Will the iPhone 4S Give the Name “Siri” a Boost?

Time for another baby name prediction!

Apple introduced the iPhone 4S earlier this month, and the first shipments should be arriving any day now.

The phone’s Siri voice recognition/dictation software has got people talking — literally. Because Siri allows you to have a verbal conversation with your iPhone. So far the software has received positive reviews, like this one from Engadget:

The most impressive part was the demo of Siri, the new assistant that lets you do just about anything you can do on your phone — but with your voice. We tried to psych it out with a bunch of random requests, including the history of Chester, Vermont (a lovely town) and the best Ramen places in San Francisco. Siri never faltered, never missed a beat.

Siri was developed by a company called, logically, Siri. The company was a spin-off of SRI International, so I initially guessed that “Siri” might be based upon the acronym SRI (“Stanford Research Institute”). I was wrong, though — it came from Siri’s Norwegian-American co-founder Dag Kittlaus, who explained:

I worked with a lady named Siri in Norway and wanted to name my daughter Siri and the domain was available. And also consumer companies need to focus on the fact that the name is easy to spell, is easy to say…

(The Norwegian name Siri is a short form of Sigrid, which can be traced back to Old Norse elements meaning “victory” and “beautiful.”)

When Dag didn’t end up using the name for a baby — his first child was a boy, named Markus — he decided to use it for a company instead.

Apple acquired Siri in April of 2010, and the rest is history.

The fact that a highly coveted Apple product now features software named “Siri” could be a game-changer for the baby name Siri, which was already on the upswing:

  • 2010: 111 baby girls named Siri [ranked 1,831st]
  • 2009: 120 baby girls named Siri
  • 2008: 115 baby girls named Siri
  • 2007: 108 baby girls named Siri
  • 2006: 105 baby girls named Siri
  • 2005: 72 baby girls named Siri
  • 2004: 55 baby girls named Siri
  • 2003: 44 baby girls named Siri
  • 2002: 36 baby girls named Siri
  • 2001: 29 baby girls named Siri

Do you think the iPhone will give the name Siri a boost? Perhaps nudge it into the top 1,000? (The cut-off in 2010 was 249 baby girls.)

Why or why not?

Update, 10/2020: Looks like the iPhone definitely influenced the baby name Siri — but not in a positive direction! Here are the latest numbers for Siri…

  • 2019: 13 baby girls names Siri
  • 2018: 20 baby girls names Siri
  • 2017: 20 baby girls names Siri
  • 2016: 24 baby girls names Siri
  • 2015: 25 baby girls names Siri
  • 2014: 39 baby girls names Siri
  • 2013: 42 baby girls names Siri
  • 2012: 108 baby girls names Siri
  • 2011: 103 baby girls names Siri

Turns out 2009 was Siri’s best year in terms of usage and ranking (1,806th).

Sources: Steve Jobs wasn’t a fan of the Siri name, Meet Dag Kittlaus, the guy who made Siri and became a millionaire following a personal phone call from Steve Jobs, Siri – Behind the Name

11 thoughts on “Will the iPhone 4S Give the Name “Siri” a Boost?

  1. I know a 3 year old boy named Siri.
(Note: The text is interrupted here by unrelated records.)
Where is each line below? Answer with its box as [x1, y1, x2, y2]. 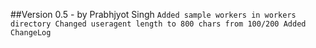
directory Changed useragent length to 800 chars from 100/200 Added [10, 19, 307, 29]
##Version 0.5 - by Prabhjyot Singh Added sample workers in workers [10, 9, 297, 20]
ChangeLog [10, 28, 52, 38]
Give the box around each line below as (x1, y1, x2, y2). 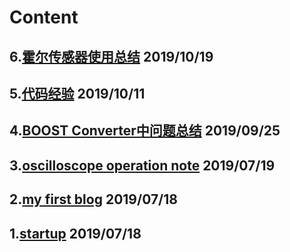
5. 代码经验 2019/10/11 (9, 85, 146, 102)
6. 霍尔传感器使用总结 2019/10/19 (9, 48, 214, 65)
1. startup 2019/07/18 (9, 225, 142, 242)
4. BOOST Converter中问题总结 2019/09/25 (9, 122, 281, 140)
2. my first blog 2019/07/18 (9, 191, 178, 208)
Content (9, 6, 79, 29)
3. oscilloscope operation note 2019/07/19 (9, 157, 276, 174)
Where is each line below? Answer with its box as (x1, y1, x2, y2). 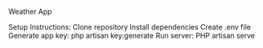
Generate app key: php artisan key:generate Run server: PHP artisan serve (8, 31, 256, 40)
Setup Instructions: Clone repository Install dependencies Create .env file (8, 22, 251, 31)
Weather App (8, 7, 52, 16)
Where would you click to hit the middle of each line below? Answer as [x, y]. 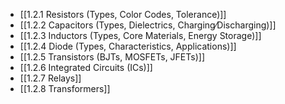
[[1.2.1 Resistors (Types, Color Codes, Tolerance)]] [123, 14]
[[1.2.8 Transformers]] [65, 88]
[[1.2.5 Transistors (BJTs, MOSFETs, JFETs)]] [112, 57]
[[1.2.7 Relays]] [50, 78]
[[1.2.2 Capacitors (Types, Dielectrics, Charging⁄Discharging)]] [148, 25]
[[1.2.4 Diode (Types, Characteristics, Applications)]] [128, 46]
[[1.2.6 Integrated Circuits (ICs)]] [86, 67]
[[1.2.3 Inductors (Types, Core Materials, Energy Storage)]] [140, 35]
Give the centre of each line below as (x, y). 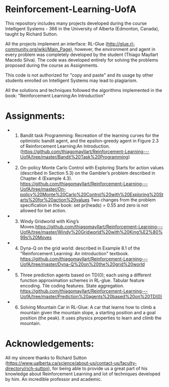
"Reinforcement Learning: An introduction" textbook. (74, 253)
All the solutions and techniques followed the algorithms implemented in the (84, 90)
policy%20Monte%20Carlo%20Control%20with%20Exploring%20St (92, 194)
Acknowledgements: (50, 344)
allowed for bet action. (43, 210)
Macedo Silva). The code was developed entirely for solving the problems (82, 60)
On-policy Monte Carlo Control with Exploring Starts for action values (92, 167)
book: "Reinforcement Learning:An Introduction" (55, 95)
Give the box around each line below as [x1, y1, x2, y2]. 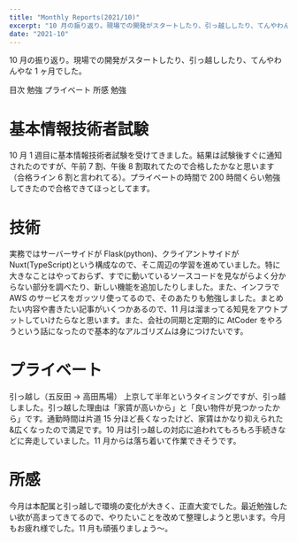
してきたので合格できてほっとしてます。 [9, 183, 155, 194]
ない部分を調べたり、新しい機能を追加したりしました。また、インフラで [16, 282, 280, 292]
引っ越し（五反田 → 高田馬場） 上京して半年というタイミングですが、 [9, 391, 263, 402]
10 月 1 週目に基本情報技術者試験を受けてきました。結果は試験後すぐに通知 [9, 150, 283, 160]
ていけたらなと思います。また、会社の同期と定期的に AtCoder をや [32, 315, 276, 326]
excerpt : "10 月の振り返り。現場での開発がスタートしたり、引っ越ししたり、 [9, 21, 258, 30]
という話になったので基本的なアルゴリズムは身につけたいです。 [16, 326, 248, 337]
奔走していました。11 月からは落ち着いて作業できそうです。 [24, 436, 241, 446]
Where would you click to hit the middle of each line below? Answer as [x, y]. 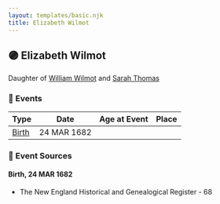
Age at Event [124, 118]
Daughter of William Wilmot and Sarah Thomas [84, 78]
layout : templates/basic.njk [56, 15]
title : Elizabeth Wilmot [49, 23]
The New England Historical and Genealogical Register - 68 [116, 191]
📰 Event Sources [40, 155]
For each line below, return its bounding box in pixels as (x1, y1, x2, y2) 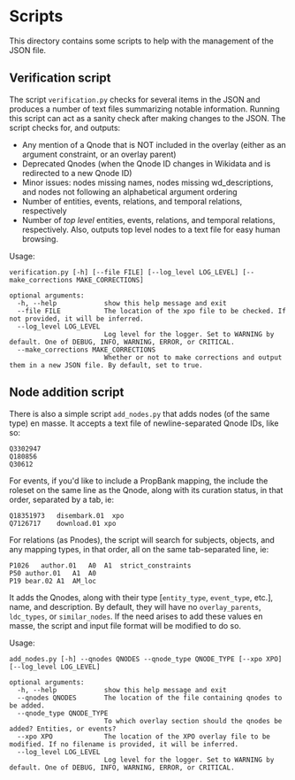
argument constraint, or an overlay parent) (21, 149, 177, 159)
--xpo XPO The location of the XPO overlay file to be (17, 732, 271, 741)
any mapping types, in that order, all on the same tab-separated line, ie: (9, 544, 269, 554)
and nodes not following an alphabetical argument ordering (21, 186, 238, 197)
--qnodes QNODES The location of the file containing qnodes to (17, 693, 283, 702)
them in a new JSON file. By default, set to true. (9, 360, 203, 369)
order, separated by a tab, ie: (9, 494, 115, 505)
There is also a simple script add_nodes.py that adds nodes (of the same (9, 408, 270, 419)
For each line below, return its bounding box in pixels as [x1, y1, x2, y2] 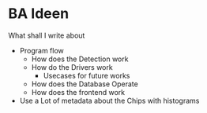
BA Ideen [8, 5, 70, 23]
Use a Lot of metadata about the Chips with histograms [19, 96, 200, 105]
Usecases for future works [43, 71, 130, 80]
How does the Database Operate [31, 79, 138, 89]
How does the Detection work [31, 54, 129, 64]
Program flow [19, 46, 65, 55]
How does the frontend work [31, 87, 125, 97]
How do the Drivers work [31, 62, 113, 71]
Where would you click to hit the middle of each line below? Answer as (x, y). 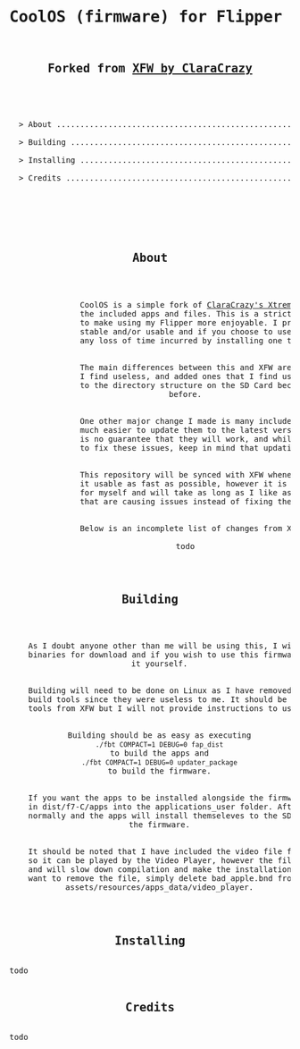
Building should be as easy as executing (159, 736)
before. (185, 394)
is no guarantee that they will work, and (174, 439)
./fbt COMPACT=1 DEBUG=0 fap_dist (159, 745)
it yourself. (159, 664)
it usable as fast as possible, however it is (183, 483)
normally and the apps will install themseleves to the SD (160, 816)
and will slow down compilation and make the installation (160, 870)
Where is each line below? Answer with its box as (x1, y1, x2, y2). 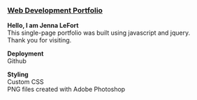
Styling (7, 70, 29, 78)
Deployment (7, 49, 44, 58)
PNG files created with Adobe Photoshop (7, 85, 126, 94)
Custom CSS (7, 78, 44, 86)
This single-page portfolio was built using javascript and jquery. (7, 28, 191, 37)
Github (7, 57, 27, 65)
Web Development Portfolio (7, 6, 103, 15)
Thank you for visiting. (7, 36, 72, 44)
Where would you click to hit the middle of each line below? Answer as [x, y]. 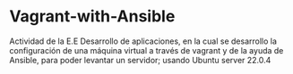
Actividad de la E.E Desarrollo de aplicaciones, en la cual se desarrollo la [143, 41]
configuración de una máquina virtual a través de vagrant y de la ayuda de [146, 50]
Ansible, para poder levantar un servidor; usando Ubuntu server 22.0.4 [140, 60]
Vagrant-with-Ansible [92, 16]
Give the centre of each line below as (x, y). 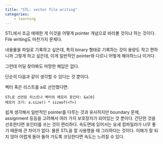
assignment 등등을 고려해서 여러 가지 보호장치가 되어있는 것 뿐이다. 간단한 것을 (81, 119)
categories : (17, 14)
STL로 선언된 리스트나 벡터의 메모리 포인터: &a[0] (50, 97)
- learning (25, 19)
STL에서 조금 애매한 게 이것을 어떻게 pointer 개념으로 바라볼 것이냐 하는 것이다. (81, 33)
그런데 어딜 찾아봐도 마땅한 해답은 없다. (42, 66)
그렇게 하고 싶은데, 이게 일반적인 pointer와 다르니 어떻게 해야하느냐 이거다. (85, 56)
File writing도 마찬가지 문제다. (34, 39)
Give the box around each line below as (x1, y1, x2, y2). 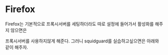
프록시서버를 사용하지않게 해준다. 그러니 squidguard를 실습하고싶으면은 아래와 (5, 38, 159, 44)
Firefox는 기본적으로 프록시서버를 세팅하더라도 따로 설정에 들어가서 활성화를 (5, 21, 154, 27)
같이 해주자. (5, 44, 29, 50)
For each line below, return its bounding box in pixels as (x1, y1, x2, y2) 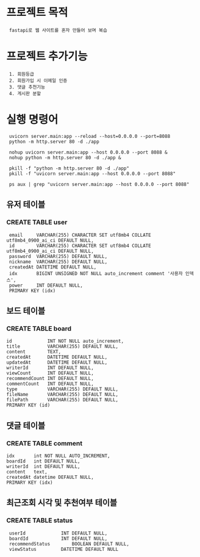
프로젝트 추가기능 (6, 49, 88, 63)
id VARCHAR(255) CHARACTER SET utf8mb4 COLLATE (9, 242, 151, 249)
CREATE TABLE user (6, 218, 68, 226)
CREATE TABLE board (6, 324, 72, 332)
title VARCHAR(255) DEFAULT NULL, (6, 343, 119, 350)
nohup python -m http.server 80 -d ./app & (9, 154, 121, 160)
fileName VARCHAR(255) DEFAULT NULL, (6, 392, 119, 398)
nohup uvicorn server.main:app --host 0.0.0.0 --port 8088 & (9, 149, 168, 156)

He was named after his Grandmother Iris…. spelled backwards.

  2. I would guess a small boost, but not enough to get into the top 1,000.

    I know 2 Siris. Both girls. One is someone I went to college with; the other is the daughter of someone I went to college with. Both have northern European heritages.

  3. Okay, initially I thought “no way.” But after having listened to Siri pull up the weather and directions all morning, well … I kind of feel like she is a member of the family. I could see her catching on.

  4. I know of at least one child named after the writer Siri Hustvedt. But then, I used to live in Hustvedt’s hometown and Scandinavian names are pretty common there.

  5. My guess is probably, and that completely bums me out because it’s my number one baby girl name and I have no desire to see it rise in popularity! Also disappointing because it may lead some people to think that’s where we “got it from”. Our version is a nickname of Sigrid, a Scandinavian name that means beautiful victory.

  6. Our daughter is one of those from 2006. I’m a little bummed and hoping it doesn’t become a teasing factor in the elementary years. Although I like it since I may not have to spell out her name EVERY time she is introduced!!

  7. I hope not! I love everything about my daughter’s name and, as silly as it may be, I am so sad that it’s being used for this. I wish Apple had gotten creative and renamed the software, something in the Google/Yahoo/Bing vein, rather than tainting this beautiful name.